**Record excerpts**
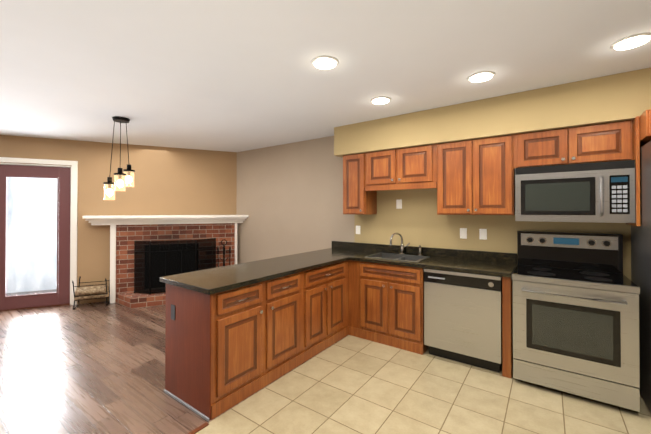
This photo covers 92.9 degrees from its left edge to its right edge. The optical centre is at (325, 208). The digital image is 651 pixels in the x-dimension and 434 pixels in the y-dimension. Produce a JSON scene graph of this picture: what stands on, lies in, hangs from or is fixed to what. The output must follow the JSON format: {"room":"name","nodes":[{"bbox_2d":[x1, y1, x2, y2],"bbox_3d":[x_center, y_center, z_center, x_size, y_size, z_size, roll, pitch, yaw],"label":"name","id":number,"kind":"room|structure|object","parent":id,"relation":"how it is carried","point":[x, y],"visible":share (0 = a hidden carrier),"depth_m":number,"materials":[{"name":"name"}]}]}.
{"room":"kitchen","nodes":[
{"label":"kitchen","id":0,"kind":"room"},
{"bbox_2d":[0,135,236,303],"bbox_3d":[-5.788,0.209,4.052,9.450,2.555,0.120,0,-1,-24],"label":"wall","id":1,"kind":"structure","parent":0,"point":[174,181],"depth_m":5.12,"materials":[{"name":"paint"}]},
{"bbox_2d":[0,164,70,311],"bbox_3d":[-4.868,0.424,4.434,1.956,2.131,0.155,0,-1,-24],"label":"french door","id":2,"kind":"structure","parent":1,"relation":"in","point":[61,296],"depth_m":4.68,"materials":[{"name":"red paint"}]},
{"bbox_2d":[0,157,77,304],"bbox_3d":[-4.872,0.374,4.443,2.140,2.230,0.140,0,-1,-24],"label":"door frame","id":3,"kind":"structure","parent":1,"relation":"attached to","point":[73,211],"depth_m":4.79,"materials":[{"name":"white paint"}]},
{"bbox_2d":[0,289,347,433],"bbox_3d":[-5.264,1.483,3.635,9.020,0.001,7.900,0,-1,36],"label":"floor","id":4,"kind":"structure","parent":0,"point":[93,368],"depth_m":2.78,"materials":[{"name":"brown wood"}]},
{"bbox_2d":[72,276,109,309],"bbox_3d":[-3.574,1.273,4.749,0.416,0.432,0.364,0,-1,-24],"label":"log holder","id":5,"kind":"object","parent":4,"relation":"on","point":[90,293],"visible":0.94,"depth_m":4.68,"materials":[{"name":"black metal"}]},
{"bbox_2d":[82,215,247,308],"bbox_3d":[-2.510,0.805,5.102,2.440,1.380,0.598,0,-1,-24],"label":"fireplace","id":6,"kind":"object","parent":4,"relation":"on","point":[126,231],"visible":0.58,"depth_m":5.01,"materials":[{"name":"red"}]},
{"bbox_2d":[134,238,215,294],"bbox_3d":[-2.434,0.928,5.065,1.234,0.829,0.214,0,-1,-24],"label":"fire screen","id":7,"kind":"object","parent":6,"relation":"on","point":[154,261],"visible":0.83,"depth_m":4.92,"materials":[{"name":"black metal"}]},
{"bbox_2d":[217,239,230,266],"bbox_3d":[-1.766,0.944,5.399,0.268,0.805,0.200,0,-1,-24],"label":"stand","id":8,"kind":"object","parent":6,"relation":"on","point":[224,260],"visible":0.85,"depth_m":5.39,"materials":[{"name":"black metal"}]},
{"bbox_2d":[188,422,208,433],"bbox_3d":[-1.827,1.456,0.685,0.035,0.006,3.510,0,-1,36],"label":"threshold strip","id":9,"kind":"object","parent":4,"relation":"on","point":[200,427],"depth_m":2.06,"materials":[{"name":"brown wood"}]},
{"bbox_2d":[0,0,650,151],"bbox_3d":[-3.770,-1.131,2.616,12.660,0.100,7.950,0,-1,36],"label":"ceiling","id":10,"kind":"structure","parent":0,"point":[230,75],"depth_m":2.27,"materials":[{"name":"white paint"}]},
{"bbox_2d":[103,116,134,199],"bbox_3d":[-2.447,-0.584,3.696,0.259,0.973,0.296,0,-1,36],"label":"pendant light","id":11,"kind":"object","parent":10,"relation":"hanging from","point":[120,174],"visible":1,"depth_m":3.65,"materials":[{"name":"white glass"}]},
{"bbox_2d":[311,56,338,69],"bbox_3d":[-0.004,-1.076,2.296,0.207,0.012,0.207,0,-1,30],"label":"recessed light","id":12,"kind":"object","parent":10,"relation":"in","point":[331,62],"depth_m":2.27,"materials":[{"name":"white paint"}]},
{"bbox_2d":[370,96,390,103],"bbox_3d":[0.549,-1.070,3.076,0.207,0.012,0.207,0,-1,30],"label":"recessed light","id":13,"kind":"object","parent":10,"relation":"in","point":[381,99],"depth_m":3.05,"materials":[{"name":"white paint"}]},
{"bbox_2d":[467,71,494,82],"bbox_3d":[1.274,-1.074,2.536,0.207,0.012,0.207,0,-1,30],"label":"recessed light","id":14,"kind":"object","parent":10,"relation":"in","point":[482,76],"depth_m":2.51,"materials":[{"name":"white paint"}]},
{"bbox_2d":[610,33,650,50],"bbox_3d":[1.991,-1.079,2.012,0.207,0.012,0.207,0,0,12],"label":"recessed light","id":15,"kind":"object","parent":10,"relation":"in","point":[636,40],"depth_m":2.00,"materials":[{"name":"white paint"}]},
{"bbox_2d":[195,335,650,433],"bbox_3d":[-0.119,1.451,-0.053,3.640,0.001,7.900,0,-1,36],"label":"floor","id":16,"kind":"structure","parent":0,"point":[349,384],"depth_m":2.33,"materials":[{"name":"tile"}]},
{"bbox_2d":[164,280,267,420],"bbox_3d":[-0.897,1.035,2.523,0.623,0.878,0.499,0,-1,36],"label":"base cabinet","id":17,"kind":"object","parent":16,"relation":"on","point":[226,350],"depth_m":2.31,"materials":[{"name":"brown wood"}]},
{"bbox_2d":[268,271,303,384],"bbox_3d":[-0.607,1.038,2.926,0.621,0.878,0.494,0,-1,36],"label":"base cabinet","id":18,"kind":"object","parent":16,"relation":"on","point":[285,293],"depth_m":2.75,"materials":[{"name":"brown wood"}]},
{"bbox_2d":[304,261,347,361],"bbox_3d":[-0.243,1.042,3.433,0.621,0.878,0.755,0,-1,36],"label":"base cabinet","id":19,"kind":"object","parent":16,"relation":"on","point":[326,287],"depth_m":3.24,"materials":[{"name":"brown wood"}]},
{"bbox_2d":[348,260,375,335],"bbox_3d":[0.179,1.047,4.022,0.621,0.878,0.694,0,-1,36],"label":"base cabinet","id":20,"kind":"object","parent":16,"relation":"on","point":[361,275],"depth_m":3.53,"materials":[{"name":"brown wood"}]},
{"bbox_2d":[160,241,367,294],"bbox_3d":[-0.345,0.533,3.319,0.684,0.137,2.486,0,-1,36],"label":"countertop","id":21,"kind":"structure","parent":20,"relation":"on","point":[234,276],"depth_m":2.79,"materials":[{"name":"black stone"}]},
{"bbox_2d":[348,243,516,277],"bbox_3d":[1.127,0.533,3.390,1.613,0.137,0.655,0,-1,36],"label":"countertop","id":22,"kind":"structure","parent":20,"relation":"on","point":[501,264],"depth_m":3.34,"materials":[{"name":"black stone"}]},
{"bbox_2d":[365,253,428,261],"bbox_3d":[0.836,0.654,3.603,0.624,0.186,0.438,0,-1,36],"label":"stainless steel sink","id":23,"kind":"object","parent":22,"relation":"in","point":[404,257],"visible":0.23,"depth_m":3.74,"materials":[{"name":"grey metal"}]},
{"bbox_2d":[390,232,421,255],"bbox_3d":[0.972,0.431,3.736,0.342,0.272,0.215,0,-1,36],"label":"gooseneck faucet","id":24,"kind":"object","parent":22,"relation":"on","point":[402,245],"visible":1,"depth_m":3.80,"materials":[{"name":"silver metal"}]},
{"bbox_2d":[424,268,501,372],"bbox_3d":[1.436,1.042,3.146,0.672,0.874,0.613,0,-1,36],"label":"stainless steel dishwasher","id":25,"kind":"object","parent":16,"relation":"on","point":[462,317],"visible":0.81,"depth_m":2.88,"materials":[{"name":"silver metal"}]},
{"bbox_2d":[512,231,639,411],"bbox_3d":[2.065,0.850,2.635,0.772,1.250,0.734,0,-1,36],"label":"electric range","id":26,"kind":"object","parent":16,"relation":"on","point":[575,313],"visible":1,"depth_m":2.43,"materials":[{"name":"silver metal"}]},
{"bbox_2d":[631,141,650,412],"bbox_3d":[2.756,0.487,2.054,0.912,1.965,0.877,0,-1,36],"label":"stainless refrigerator","id":27,"kind":"object","parent":16,"relation":"on","point":[641,256],"visible":0.83,"depth_m":2.30,"materials":[{"name":"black metal"}]},
{"bbox_2d":[236,136,630,279],"bbox_3d":[0.655,0.210,4.213,7.180,2.555,0.120,0,-1,36],"label":"wall","id":28,"kind":"structure","parent":0,"point":[289,199],"depth_m":4.60,"materials":[{"name":"paint"}]},
{"bbox_2d":[356,226,359,233],"bbox_3d":[0.449,0.298,4.279,0.072,0.116,0.008,0,-1,36],"label":"outlet","id":29,"kind":"object","parent":28,"relation":"attached to","point":[357,227],"depth_m":4.28,"materials":[{"name":"white plastic"}]},
{"bbox_2d":[343,153,378,214],"bbox_3d":[0.450,-0.308,4.078,0.332,0.773,0.340,0,-1,36],"label":"upper cabinet","id":30,"kind":"object","parent":28,"relation":"attached to","point":[357,199],"depth_m":3.93,"materials":[{"name":"brown wood"}]},
{"bbox_2d":[367,149,406,188],"bbox_3d":[0.756,-0.488,3.860,0.419,0.416,0.340,0,-1,36],"label":"upper cabinet","id":31,"kind":"object","parent":28,"relation":"attached to","point":[382,166],"depth_m":3.70,"materials":[{"name":"brown wood"}]},
{"bbox_2d":[396,199,401,208],"bbox_3d":[0.935,-0.055,3.934,0.072,0.116,0.008,0,-1,36],"label":"outlet","id":32,"kind":"object","parent":28,"relation":"attached to","point":[398,202],"depth_m":3.93,"materials":[{"name":"white plastic"}]},
{"bbox_2d":[399,144,438,188],"bbox_3d":[1.110,-0.490,3.606,0.452,0.416,0.340,0,-1,36],"label":"upper cabinet","id":33,"kind":"object","parent":28,"relation":"attached to","point":[418,165],"depth_m":3.45,"materials":[{"name":"brown wood"}]},
{"bbox_2d":[435,139,474,214],"bbox_3d":[1.439,-0.315,3.369,0.356,0.769,0.340,0,-1,36],"label":"upper cabinet","id":34,"kind":"object","parent":28,"relation":"attached to","point":[472,177],"depth_m":3.22,"materials":[{"name":"brown wood"}]},
{"bbox_2d":[460,228,466,238],"bbox_3d":[1.554,0.281,3.487,0.072,0.116,0.008,0,-1,36],"label":"outlet","id":35,"kind":"object","parent":28,"relation":"attached to","point":[463,231],"depth_m":3.48,"materials":[{"name":"white plastic"}]},
{"bbox_2d":[479,229,486,239],"bbox_3d":[1.717,0.280,3.370,0.072,0.116,0.008,0,-1,36],"label":"outlet","id":36,"kind":"object","parent":28,"relation":"attached to","point":[482,233],"depth_m":3.37,"materials":[{"name":"white plastic"}]},
{"bbox_2d":[475,134,514,214],"bbox_3d":[1.728,-0.317,3.161,0.356,0.769,0.340,0,-1,36],"label":"upper cabinet","id":37,"kind":"object","parent":28,"relation":"attached to","point":[494,156],"depth_m":3.01,"materials":[{"name":"brown wood"}]},
{"bbox_2d":[515,127,570,167],"bbox_3d":[2.038,-0.540,2.941,0.407,0.328,0.340,0,-1,36],"label":"upper cabinet","id":38,"kind":"object","parent":28,"relation":"attached to","point":[547,147],"depth_m":2.79,"materials":[{"name":"brown wood"}]},
{"bbox_2d":[571,118,634,163],"bbox_3d":[2.369,-0.541,2.704,0.407,0.328,0.340,0,-1,36],"label":"upper cabinet","id":39,"kind":"object","parent":28,"relation":"attached to","point":[612,141],"depth_m":2.55,"materials":[{"name":"brown wood"}]},
{"bbox_2d":[515,160,634,222],"bbox_3d":[2.175,-0.129,2.765,0.796,0.492,0.457,0,-1,36],"label":"microwave","id":40,"kind":"object","parent":39,"relation":"attached to","point":[600,192],"visible":1,"depth_m":2.58,"materials":[{"name":"silver metal"}]},
{"bbox_2d":[635,109,650,148],"bbox_3d":[2.669,-0.613,2.319,0.482,0.191,0.618,0,-1,36],"label":"upper cabinet","id":41,"kind":"object","parent":28,"relation":"attached to","point":[643,122],"depth_m":2.33,"materials":[{"name":"brown wood"}]},
{"bbox_2d":[334,67,650,157],"bbox_3d":[1.776,-0.889,3.113,3.823,0.371,0.373,0,-1,36],"label":"soffit","id":42,"kind":"structure","parent":0,"point":[624,96],"depth_m":2.90,"materials":[{"name":"paint"}]},
{"label":"outside","id":43,"kind":"structure","parent":0,"visible":0},
{"bbox_2d":[5,177,58,292],"bbox_3d":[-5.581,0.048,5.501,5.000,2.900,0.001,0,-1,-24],"label":"door glass","id":44,"kind":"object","parent":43,"point":[13,216],"depth_m":5.61,"materials":[{"name":"glass"}]}
]}

**Work item**
Go line by line through the records and copy those that contain the word "kitchen".

**Result of the task**
{"room":"kitchen","nodes":[
{"label":"kitchen","id":0,"kind":"room"},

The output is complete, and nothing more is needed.